Is there anything in the history of environmental science (and policy) that gives us hope that a shock might make a difference to our seeming deep indifference to declining environmental health?

Some point to the discovery of the ozone hole over Antarctica in the mid 1980s, a phenomenon caused by stratospheric ozone depletion caused by human created gases (chlorofluorocarbons or CFCs). The existence of a massive and growing hole in our upper atmosphere came as a complete shock – some even claimed it was an existential threat to human life on Earth.

And, as an international community, we did something about it. We agreed via the Montreal Protocol in 1987 to phase out ozone depleting substances and it seems our actions are reducing concentrations of ozone depleting substances in the atmosphere, and the hole is shrinking.
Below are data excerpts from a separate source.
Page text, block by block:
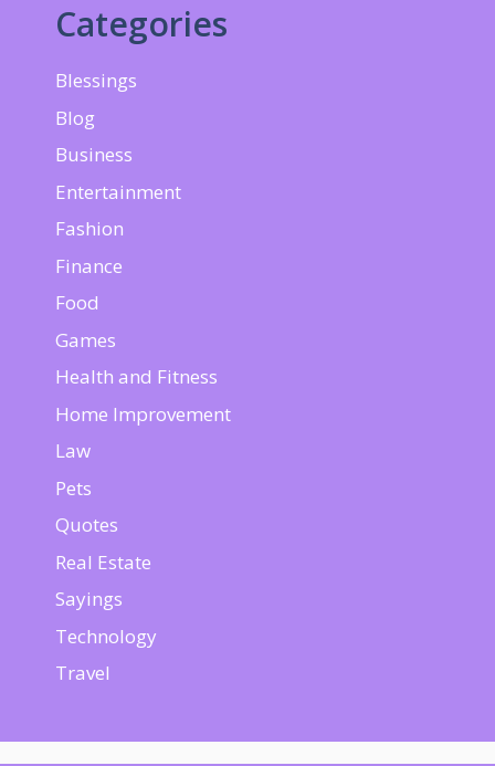
Categories
Blessings
Blog
Business
Entertainment
Fashion
Finance
Food
Games
Health and Fitness
Home Improvement
Law
Pets
Quotes
Real Estate
Sayings
Technology
Travel

Though, when it comes to big environmental challenges, this success seems more the exception than the rule.

Another crack

Another ‘crack in the Greenland Ice Sheet’ (if we use that as a metaphor for an environmental wakeup call) appeared in Australia in 2016. This time in the form of a mass bleaching event of the Great Barrier Reef. Unprecedented in size and intensity, this bleaching event led to the death of up to a third of the reef; and it was followed up by a similar sized event in 2017.

The cause was crystal clear: climate change and overheating. The scientific consensus on what we need to do about it is overwhelming: reduce carbon emissions and, specifically, stop burning coal. And what was the political response at the national level? The response was one of denial and withdrawal from any engagement with the topic of climate change (though millions of dollars was thrown at a Great Barrier Reef restoration fund to give the impression the government was doing something, but that’s a topic for another day).

Of course, there are crises and crises. Each is unique in terms of magnitude, longevity, frequency and impact. And each has a different legacy; some good, some bad and some of no consequence.

So how big does a crisis need to be to create meaningful change? Some observers reckon that Australia’s Millennial Drought, reckoned to be Australia’s worst drought since European settlement, enabled some progress in water reform but that it might have been better had it lasted just that bit longer for the reform to have had real enduring bite. (Not that any suffering farmer would agree that a historic drought might have achieved more had it been longer).

It’s hard to conceive that the bleaching of the Great Barrier Reef in 2016 and 2017 could have been any worse, and yet it failed to achieve any meaningful action on climate change policy at all.

What we need is a Goldilocks’ crisis: not so small that it fails to break the policy gridlock; but not so large that it brings down the whole system and it can’t rebuild.

The flip side of crisis

Complex systems science has a bit to say about disturbance and crisis, and their capacity to produce change. Whether a disturbance will cause deep and long lasting change to a system depends a lot on the system’s resilience at the time of disturbance. A disturbance in one circumstance (say the assassination of the Archduke Franz Ferdinand in 1914, the event that precipitated World War I) might change the world whereas in another situation, no-one might notice. This is something to discuss in future blogs.

No-one actually wishes for a crisis. Drought, fire and flooding rain bring destruction, death, suffering and uncertainty. But, as any politician will tell you, the flip side of a crisis is that it’s also a window of opportunity to change things (“You never want a serious crisis to go to waste,” said Chicago’s Mayor Rahm Emmanuel).

And today’s status quo is propelling us towards an increasingly uncertain and impoverished future. We need deep change. A Goldilocks crisis now might be better than a mama or papa of a crisis later.